Local Musician Bemoans Hundreds In Saved Gas Money

On a normal night, Scott Atkinson would be loading up his van with equipment and driving to one of many low-paying gigs. But with the COVID-19 epidemic closing bars and restaurants across the country, he is forced to stay at home, saving hundreds of dollars in gas money.

“This is really going to affect my finances,” Mr. Atkinson explained, detailing the many money-losing trips he takes in an effort to “get [his] music out there.” He routinely drives to engagements up to four hours away from his home, playing for paltry sums in the hopes of “getting noticed.”

Alongside the money he would have spent on gas, Mr. Atkinson will also save money by not paying for parking, drinks at open mics, or for replacement gear after his inevitably gets stolen. “I don’t know what I’m going to do about all this gained income,” he said despondently. “I may have to resort to giving money to charity just to stay afloat.”

Recently, Mr. Atkinson has taken to playing in the street, handing out cash to anyone who stops to listen. With more people working from home, though, he’s having trouble finding any takers. “I only lost $17 yesterday, and I played for three hours,” he complained. “It’s like I’m not even a musician anymore.”


Annoying Coworker Still Thinks Corona Beer Jokes Are Funny

Oblivious to the fact that it’s been old for weeks now, your coworker Gary is still making jokes about Corona beer.

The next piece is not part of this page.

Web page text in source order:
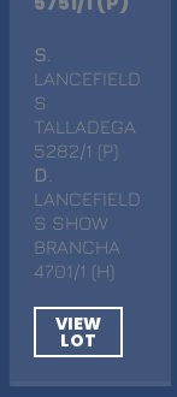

The 51-year-old who everyone already socially distances from has been repeating the same tired lines to anyone he can corner.

“I bought a case of Corona since it was on sale, for obvious reasons,” he cracked, leaning in much closer than the recommended six feet to give an unwanted nudge. “Just hope I don’t get sick!”

Anne from the office next door reports that she spent a “horrible” fifteen minutes this morning listening to Gary trot out such groaners as “they had to quarantine the Corona at the liquor store” and “I just hope it doesn’t spread to the Bud Light.” She was finally able to escape when Gary was told he had a call waiting for him at his desk. “It was awful,” she said, “he seems to have completely missed that everyone has already made these same jokes a thousand times.”

While some see working from home as a possible way to avoid Gary’s lame attempts at humour, others aren’t so sure. “He’s been saying that he’ll be having a Corona or two while he’s supposed to be working, and giving this dumb wink” said Glen from accounting. “If anything I think that the social isolation will mean he’ll have fewer outlets for his terrible jokes, meaning that anyone who he talks to on the phone will experience increased levels of cringe.” Others worry that more time on Facebook will give Gary more fodder for his comedic endeavors.

At press time, Gary was heard chuckling over a picture of a Corona bottle with a mask  that he was about to forward to the entire office.